Additionally, remote support does not receive a health benefits package (nor can one charge them through HIPAA regulations), meaning digital assistants do not require payroll taxes or office space or equipment. Remote support typically means remote individuals are responsible for their computer systems/software licensing/office space necessities – therefore saving the business money altogether.
Productivity Balance
While traditional employees can perform works of physical labor (like receiving packages or directly managing emergencies), they can only provide productivity as much as they’re physically in the office. Sick days, vacation requests, personal appointments, and other distractions from effective productivity mean that a traditional employed staff member may only earn 80% of their paid time instead of 100%.
Virtual employees can provide even better productivity without distractions since they are working remotely without an option to pad out their hours unless they’re logged on doing nothing. Many practices find that those virtual assistants end up giving more productive hours than even their traditional counterparts worked under non-distraction circumstances.
However, virtual employees working through dental support companies can only provide virtual feedback (they cannot be in two locations at once). Dental practices must determine if their needs necessitate creating additional staffing opportunities or if most tasks can be handled via computer/email communication.
Scalability Flexibility
Perhaps the greatest factor in hiring an in-person employee is the fixed-cost employment structure that allows no room for growth or decreases in payment structure over time. If the quarterly earnings fall below anticipated success levels but fixed payments still maintain universal rates no matter how many hours worked or if hourly support increases.

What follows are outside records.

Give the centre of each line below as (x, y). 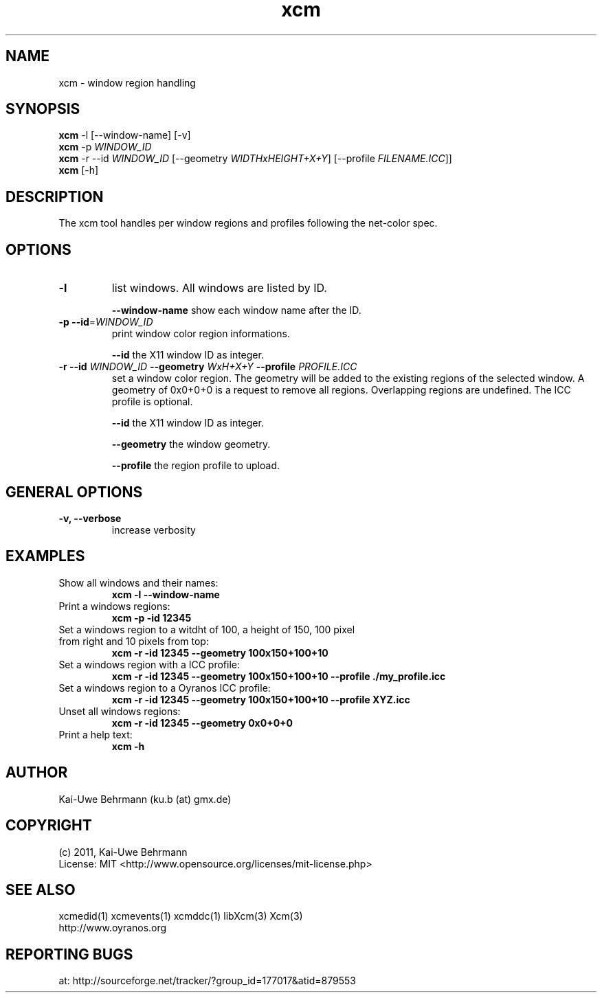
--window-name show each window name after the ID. (236, 310)
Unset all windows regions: (120, 711)
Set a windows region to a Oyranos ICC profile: (165, 688)
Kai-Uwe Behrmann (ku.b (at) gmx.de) (145, 799)
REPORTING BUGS (69, 954)
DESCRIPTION (55, 196)
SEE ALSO (41, 889)
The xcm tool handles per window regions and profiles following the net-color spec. (248, 223)
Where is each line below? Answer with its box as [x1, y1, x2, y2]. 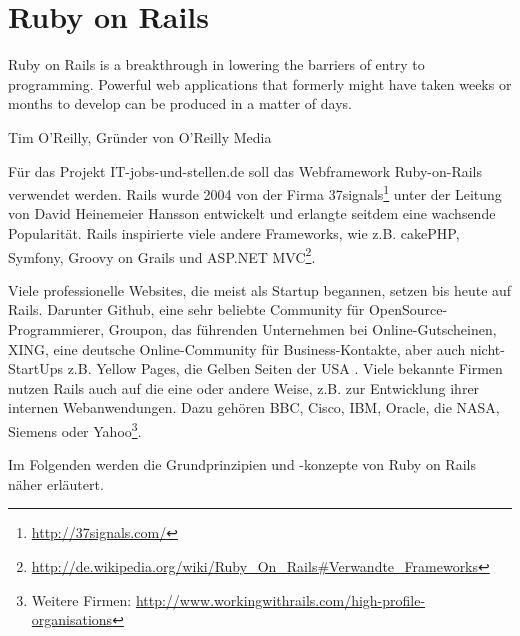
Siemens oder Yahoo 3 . [8, 417, 142, 441]
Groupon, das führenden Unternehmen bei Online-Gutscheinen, [108, 318, 497, 339]
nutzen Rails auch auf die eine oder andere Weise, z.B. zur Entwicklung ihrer [8, 377, 480, 398]
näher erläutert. [8, 473, 104, 494]
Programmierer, [8, 318, 105, 339]
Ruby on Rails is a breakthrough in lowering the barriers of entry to [8, 54, 425, 75]
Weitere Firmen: [31, 589, 132, 610]
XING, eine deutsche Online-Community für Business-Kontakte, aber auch [8, 338, 466, 359]
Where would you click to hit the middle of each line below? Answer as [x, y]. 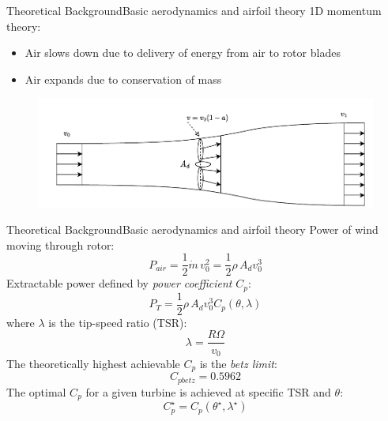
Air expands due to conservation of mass [123, 79]
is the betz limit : [238, 363]
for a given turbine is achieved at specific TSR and [208, 391]
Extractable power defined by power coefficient [119, 283]
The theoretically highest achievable [93, 363]
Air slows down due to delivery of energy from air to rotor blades [183, 53]
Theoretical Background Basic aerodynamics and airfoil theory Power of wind [192, 229]
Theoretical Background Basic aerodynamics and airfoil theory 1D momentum [194, 10]
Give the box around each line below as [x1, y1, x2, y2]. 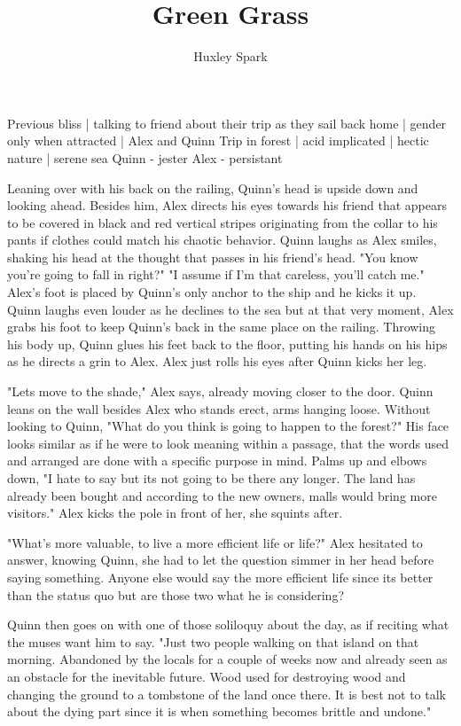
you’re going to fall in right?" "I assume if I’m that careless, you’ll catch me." [7, 265, 425, 284]
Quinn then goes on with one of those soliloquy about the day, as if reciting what [7, 615, 449, 634]
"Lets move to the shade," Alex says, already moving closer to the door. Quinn [7, 382, 434, 401]
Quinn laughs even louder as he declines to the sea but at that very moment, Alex [7, 300, 454, 318]
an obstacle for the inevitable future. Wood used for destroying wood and [7, 667, 406, 685]
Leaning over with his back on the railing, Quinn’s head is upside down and [7, 178, 418, 197]
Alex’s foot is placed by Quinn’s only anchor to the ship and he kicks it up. [7, 283, 417, 301]
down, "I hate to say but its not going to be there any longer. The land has [7, 469, 416, 487]
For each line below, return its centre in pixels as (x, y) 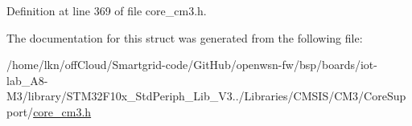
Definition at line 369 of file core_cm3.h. (107, 10)
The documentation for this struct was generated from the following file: (185, 37)
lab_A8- (27, 80)
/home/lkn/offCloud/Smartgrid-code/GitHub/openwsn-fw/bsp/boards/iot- (192, 65)
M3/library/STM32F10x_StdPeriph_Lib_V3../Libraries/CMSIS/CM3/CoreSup (206, 96)
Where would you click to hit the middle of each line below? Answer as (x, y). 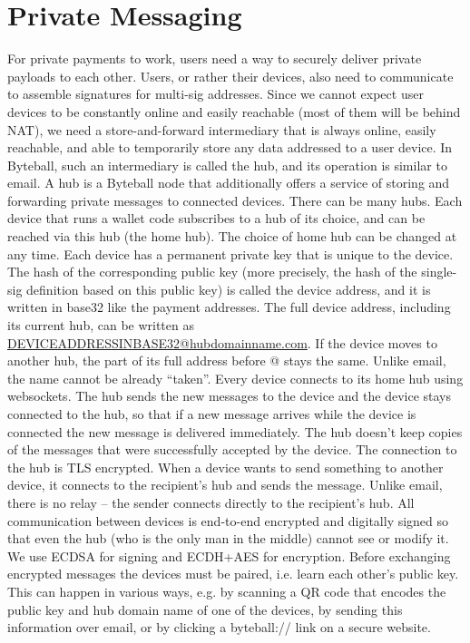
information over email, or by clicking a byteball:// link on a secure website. (219, 627)
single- (439, 272)
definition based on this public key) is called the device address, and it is (229, 289)
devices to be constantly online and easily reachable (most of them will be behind (234, 111)
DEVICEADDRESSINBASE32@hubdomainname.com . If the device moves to (222, 342)
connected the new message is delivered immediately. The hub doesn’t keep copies (235, 431)
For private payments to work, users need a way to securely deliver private (215, 58)
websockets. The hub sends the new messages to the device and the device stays (230, 396)
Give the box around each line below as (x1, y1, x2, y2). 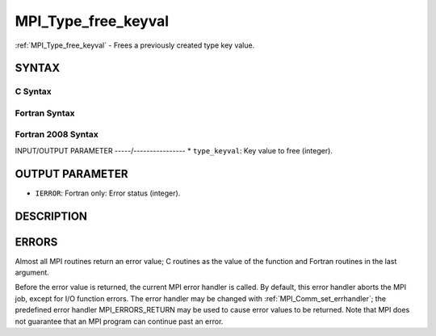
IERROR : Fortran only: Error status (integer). (35, 188, 181, 198)
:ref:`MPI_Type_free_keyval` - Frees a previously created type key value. (15, 40, 255, 50)
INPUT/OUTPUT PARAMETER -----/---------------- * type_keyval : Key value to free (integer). (15, 145, 333, 155)
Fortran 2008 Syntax (15, 129, 99, 141)
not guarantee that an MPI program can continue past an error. (15, 316, 224, 326)
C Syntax (15, 86, 52, 97)
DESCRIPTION (15, 209, 88, 223)
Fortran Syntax (15, 107, 75, 119)
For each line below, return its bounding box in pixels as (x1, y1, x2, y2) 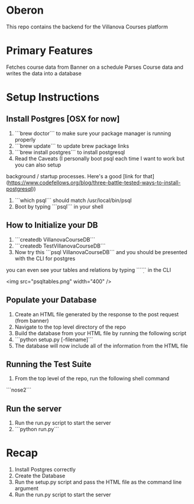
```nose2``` (6, 386, 31, 394)
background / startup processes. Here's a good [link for (6, 172, 142, 179)
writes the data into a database (6, 69, 82, 77)
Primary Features (6, 44, 93, 57)
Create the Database (14, 472, 66, 480)
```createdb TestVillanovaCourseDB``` (14, 242, 106, 249)
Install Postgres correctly (14, 466, 76, 473)
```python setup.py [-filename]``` (14, 336, 93, 343)
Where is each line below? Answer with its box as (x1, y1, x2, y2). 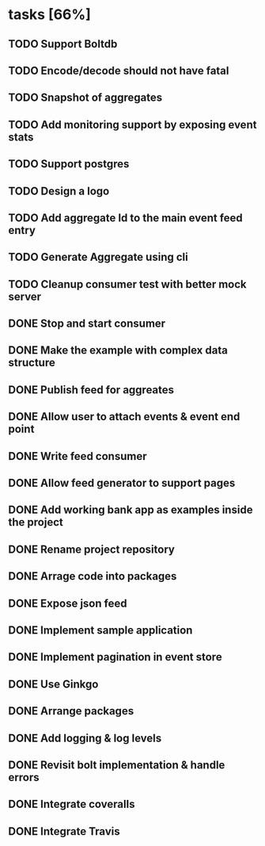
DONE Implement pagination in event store (8, 650, 223, 664)
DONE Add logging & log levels (8, 731, 162, 745)
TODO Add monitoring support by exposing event (8, 117, 257, 132)
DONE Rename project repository (8, 542, 176, 556)
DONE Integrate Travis (8, 825, 120, 838)
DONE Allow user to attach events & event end (8, 410, 240, 423)
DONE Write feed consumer (8, 450, 147, 463)
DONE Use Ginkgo (8, 677, 99, 691)
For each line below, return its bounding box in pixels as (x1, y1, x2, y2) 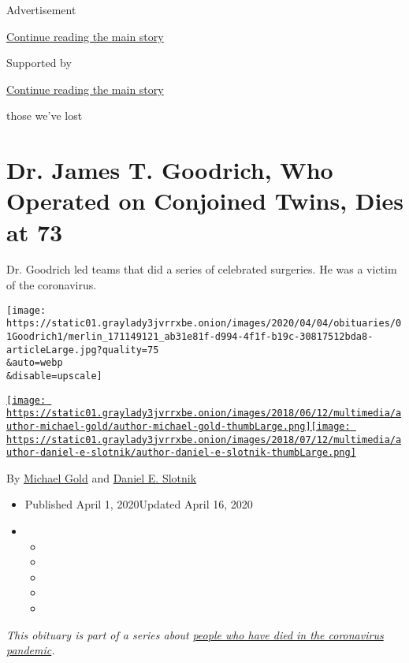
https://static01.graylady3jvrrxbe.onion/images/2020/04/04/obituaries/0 (6, 318, 402, 330)
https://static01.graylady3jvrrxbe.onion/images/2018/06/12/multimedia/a (6, 408, 402, 419)
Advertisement (6, 2, 76, 17)
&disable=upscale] (6, 370, 102, 382)
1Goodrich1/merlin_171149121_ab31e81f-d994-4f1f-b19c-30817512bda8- (6, 330, 374, 342)
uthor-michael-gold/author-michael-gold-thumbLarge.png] (6, 420, 311, 432)
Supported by (6, 54, 72, 71)
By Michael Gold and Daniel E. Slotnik (6, 469, 197, 486)
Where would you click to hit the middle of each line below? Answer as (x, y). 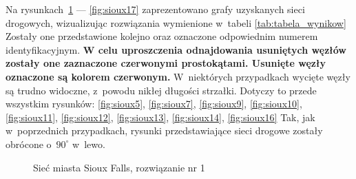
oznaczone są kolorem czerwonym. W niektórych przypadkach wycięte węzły (178, 76)
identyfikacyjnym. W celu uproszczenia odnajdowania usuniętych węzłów (176, 49)
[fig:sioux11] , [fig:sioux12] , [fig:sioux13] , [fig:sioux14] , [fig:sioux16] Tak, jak (160, 117)
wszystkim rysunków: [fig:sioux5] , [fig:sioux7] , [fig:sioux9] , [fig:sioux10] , (154, 104)
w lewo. (89, 144)
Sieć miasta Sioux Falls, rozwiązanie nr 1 (119, 167)
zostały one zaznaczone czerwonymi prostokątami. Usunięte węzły (166, 63)
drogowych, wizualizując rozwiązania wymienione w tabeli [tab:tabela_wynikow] (176, 22)
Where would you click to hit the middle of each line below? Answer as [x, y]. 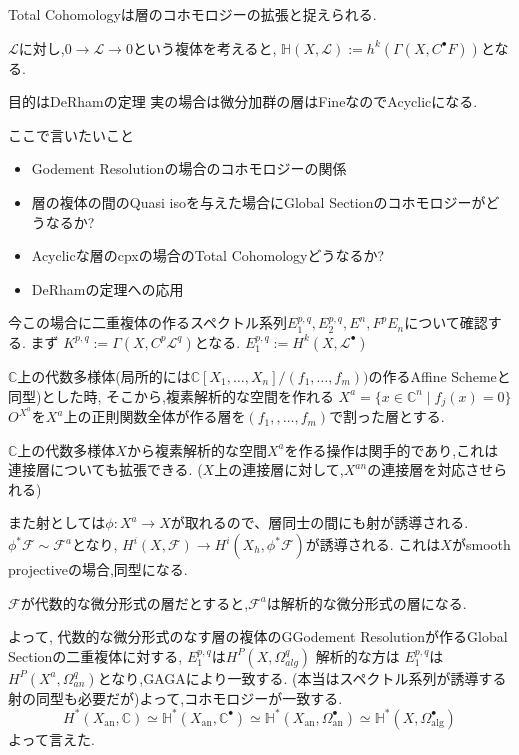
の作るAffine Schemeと [439, 375]
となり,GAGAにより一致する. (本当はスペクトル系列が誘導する [302, 677]
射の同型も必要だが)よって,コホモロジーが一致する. [175, 697]
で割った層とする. [387, 416]
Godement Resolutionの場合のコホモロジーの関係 [189, 168]
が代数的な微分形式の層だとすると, [134, 602]
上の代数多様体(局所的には [104, 375]
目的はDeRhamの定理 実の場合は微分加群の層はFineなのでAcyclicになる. [243, 101]
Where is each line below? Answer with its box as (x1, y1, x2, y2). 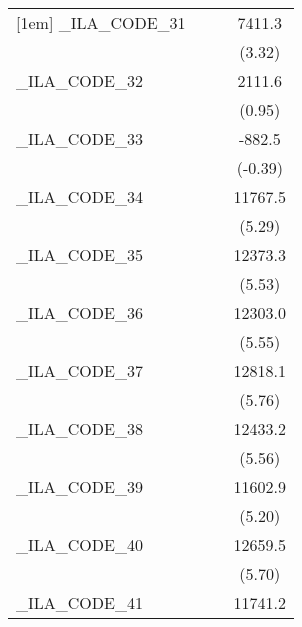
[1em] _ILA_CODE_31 (16, 11, 186, 34)
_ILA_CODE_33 (16, 127, 143, 150)
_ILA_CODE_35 (16, 243, 143, 266)
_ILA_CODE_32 (16, 69, 143, 92)
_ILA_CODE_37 (16, 359, 143, 382)
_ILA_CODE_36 (16, 301, 143, 324)
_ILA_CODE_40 (16, 533, 143, 556)
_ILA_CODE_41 (16, 591, 143, 614)
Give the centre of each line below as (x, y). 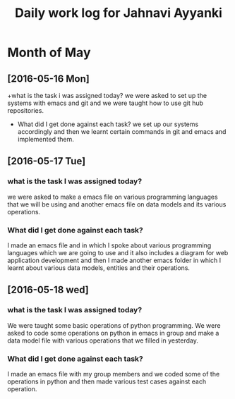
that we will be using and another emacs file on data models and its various (117, 204)
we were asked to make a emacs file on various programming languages (113, 197)
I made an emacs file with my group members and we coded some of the (114, 374)
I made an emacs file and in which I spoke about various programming (109, 245)
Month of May (49, 53)
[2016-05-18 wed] (48, 290)
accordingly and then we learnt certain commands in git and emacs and (122, 131)
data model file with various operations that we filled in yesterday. (103, 340)

Virtual assistance means scalable opportunities where hours can be shifted based on actual needs without permanent salary commitments. If a practice experiences large volumes of patients over specific holidays but then finds its needs smaller on Wednesdays or Fridays, virtual staffing provides the flexibility necessary without needing new employees – just those who work remotely.
The same goes with specialized expertise: it’s easier to charge and hire a specific person with experience for insurance billing/treatment coordination/responsibility for patient communication than a person within who meets many of those categories but requires higher salaries and longer hiring times. Virtual support services provide specialized knowledge without requiring different employees for different segments.
Long-term Consequences
Finally, there are major long-term considerations. Practicing operations expect simple turnover from virtual assistants whose companies have backup staff that can step in who already know how to perform the functions needed – not requiring extra hiring time.
In addition, all employees require continuing education when they’re hired permanently. They expect salaries/benefits when good at their jobs and ask for more if they’re promoted/earn additional certifications – none of which happen with virtual assistants who bill at fixed fees.
Making The Right Choice For Your Practice
Choosing between in-person and virtual employees relies on practical operational needs/growth projections/financial realities. If constant physical presence is needed; if highly confidential in-person tasks must be met; if a business prefers to have direct staffing control – in-person hiring makes sense despite cheaper alternatives.
However, if practices want more cost-effective options with flexible hiring abilities based on job volume with specialized knowledge potential expansion is even easier – remote staffing makes much more practical sense.
Determining what’s truly cost-effective for either option helps bridge the gaps regarding practical operational needs without compromising any growth projections financially.